— WHAT YOU WILL DO —
Print nothing but the lines below starting at the line that holds "marco y su propia vista. (150, 170)" and ending at the line that holds "Forecast Discussion (100, 103)", including both, each exactly as written.

— GIVEN INFORMATION —
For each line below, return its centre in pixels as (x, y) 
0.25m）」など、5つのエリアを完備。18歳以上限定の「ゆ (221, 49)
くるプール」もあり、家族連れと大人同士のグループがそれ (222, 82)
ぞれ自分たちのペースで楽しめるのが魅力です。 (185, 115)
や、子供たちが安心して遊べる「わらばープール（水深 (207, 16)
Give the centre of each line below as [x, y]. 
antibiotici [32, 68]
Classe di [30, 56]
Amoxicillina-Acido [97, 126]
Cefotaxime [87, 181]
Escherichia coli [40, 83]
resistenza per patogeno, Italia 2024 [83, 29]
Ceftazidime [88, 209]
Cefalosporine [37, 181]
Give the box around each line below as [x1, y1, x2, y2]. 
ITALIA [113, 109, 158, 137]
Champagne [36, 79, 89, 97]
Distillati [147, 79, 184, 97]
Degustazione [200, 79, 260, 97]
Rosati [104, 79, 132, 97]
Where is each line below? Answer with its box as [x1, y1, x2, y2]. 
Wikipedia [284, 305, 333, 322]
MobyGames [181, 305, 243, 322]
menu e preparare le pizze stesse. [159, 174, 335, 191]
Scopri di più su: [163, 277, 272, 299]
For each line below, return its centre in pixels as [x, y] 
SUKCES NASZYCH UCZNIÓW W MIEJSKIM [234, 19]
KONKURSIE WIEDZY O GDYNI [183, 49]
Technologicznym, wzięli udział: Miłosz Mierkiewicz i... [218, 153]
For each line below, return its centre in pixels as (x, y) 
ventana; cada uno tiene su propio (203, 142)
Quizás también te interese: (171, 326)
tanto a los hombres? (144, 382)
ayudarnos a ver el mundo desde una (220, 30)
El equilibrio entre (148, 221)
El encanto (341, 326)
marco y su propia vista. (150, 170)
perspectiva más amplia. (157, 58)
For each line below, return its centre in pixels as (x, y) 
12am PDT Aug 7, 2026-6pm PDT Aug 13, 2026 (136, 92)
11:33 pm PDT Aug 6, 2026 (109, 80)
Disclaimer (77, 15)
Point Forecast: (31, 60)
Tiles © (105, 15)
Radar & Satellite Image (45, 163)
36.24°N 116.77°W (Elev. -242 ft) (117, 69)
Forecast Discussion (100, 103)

* * *

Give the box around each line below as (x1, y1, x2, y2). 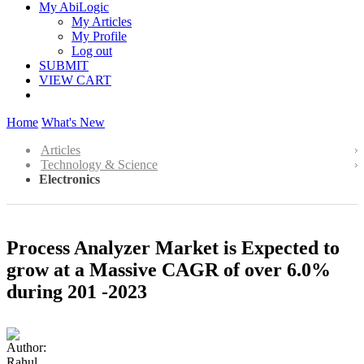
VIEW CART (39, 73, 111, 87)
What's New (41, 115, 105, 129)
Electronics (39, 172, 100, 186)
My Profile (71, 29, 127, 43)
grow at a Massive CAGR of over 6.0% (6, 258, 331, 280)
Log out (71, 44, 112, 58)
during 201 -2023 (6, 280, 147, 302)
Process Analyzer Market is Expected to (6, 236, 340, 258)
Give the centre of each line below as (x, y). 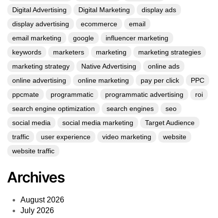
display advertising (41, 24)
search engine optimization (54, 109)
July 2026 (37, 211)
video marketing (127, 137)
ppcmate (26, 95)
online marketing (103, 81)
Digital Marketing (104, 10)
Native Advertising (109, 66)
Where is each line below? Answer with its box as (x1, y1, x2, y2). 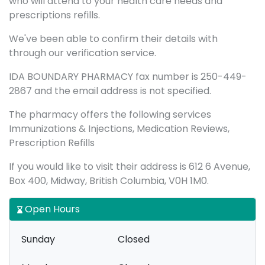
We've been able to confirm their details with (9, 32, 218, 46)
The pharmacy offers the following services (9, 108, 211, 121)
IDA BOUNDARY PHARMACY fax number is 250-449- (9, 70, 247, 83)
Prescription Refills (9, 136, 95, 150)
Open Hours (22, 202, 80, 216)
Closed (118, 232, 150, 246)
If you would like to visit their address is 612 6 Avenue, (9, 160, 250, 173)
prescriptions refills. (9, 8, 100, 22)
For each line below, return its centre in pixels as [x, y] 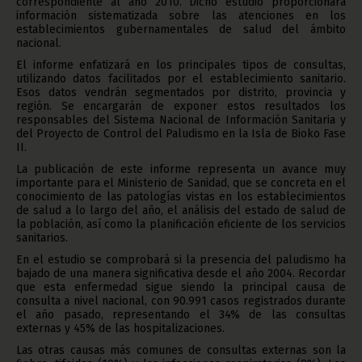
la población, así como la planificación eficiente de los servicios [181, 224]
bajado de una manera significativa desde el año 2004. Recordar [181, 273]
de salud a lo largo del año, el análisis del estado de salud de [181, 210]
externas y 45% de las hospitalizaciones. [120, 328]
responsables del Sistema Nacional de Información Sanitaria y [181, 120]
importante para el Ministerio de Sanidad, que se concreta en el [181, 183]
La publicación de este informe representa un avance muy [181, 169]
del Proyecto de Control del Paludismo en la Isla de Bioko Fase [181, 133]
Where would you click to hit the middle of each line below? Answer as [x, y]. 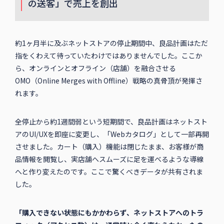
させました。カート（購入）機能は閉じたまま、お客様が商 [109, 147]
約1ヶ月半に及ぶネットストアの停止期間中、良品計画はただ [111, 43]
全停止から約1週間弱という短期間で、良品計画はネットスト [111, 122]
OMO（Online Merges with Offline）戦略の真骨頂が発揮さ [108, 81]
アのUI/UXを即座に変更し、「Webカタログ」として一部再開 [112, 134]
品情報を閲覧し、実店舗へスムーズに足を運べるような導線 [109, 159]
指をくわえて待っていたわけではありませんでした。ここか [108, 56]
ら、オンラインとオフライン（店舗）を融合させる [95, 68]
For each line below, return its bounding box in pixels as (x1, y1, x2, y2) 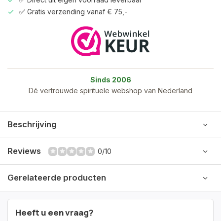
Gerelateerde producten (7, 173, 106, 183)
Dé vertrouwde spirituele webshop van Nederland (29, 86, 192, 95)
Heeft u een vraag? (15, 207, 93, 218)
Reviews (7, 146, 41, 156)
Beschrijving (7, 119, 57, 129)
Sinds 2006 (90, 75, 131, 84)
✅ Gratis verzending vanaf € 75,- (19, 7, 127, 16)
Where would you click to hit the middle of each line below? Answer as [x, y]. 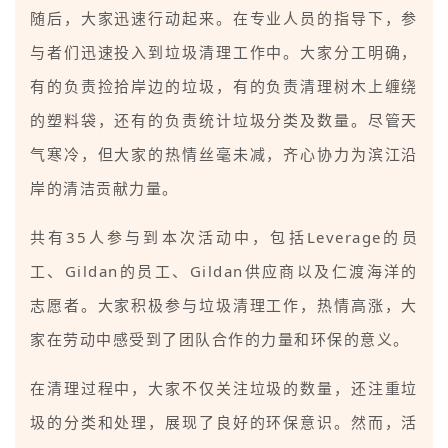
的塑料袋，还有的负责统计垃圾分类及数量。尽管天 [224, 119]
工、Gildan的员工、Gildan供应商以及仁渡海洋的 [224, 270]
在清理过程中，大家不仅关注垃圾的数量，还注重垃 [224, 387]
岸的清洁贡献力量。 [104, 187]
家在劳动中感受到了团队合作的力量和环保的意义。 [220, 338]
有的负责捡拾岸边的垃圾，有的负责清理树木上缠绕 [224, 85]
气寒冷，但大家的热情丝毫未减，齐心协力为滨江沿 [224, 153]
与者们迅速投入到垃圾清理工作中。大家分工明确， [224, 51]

— EXERCISE RESPONSE —
marco y su propia vista. (150, 170)
perspectiva más amplia. (157, 58)
For each line below, return its centre in pixels as (x, y) 
12am PDT Aug 7, 2026-6pm PDT Aug 13, 2026 (136, 92)
11:33 pm PDT Aug 6, 2026 (109, 80)
Disclaimer (77, 15)
Point Forecast: (31, 60)
Tiles © (105, 15)
Radar & Satellite Image (45, 163)
36.24°N 116.77°W (Elev. -242 ft) (117, 69)
Forecast Discussion (100, 103)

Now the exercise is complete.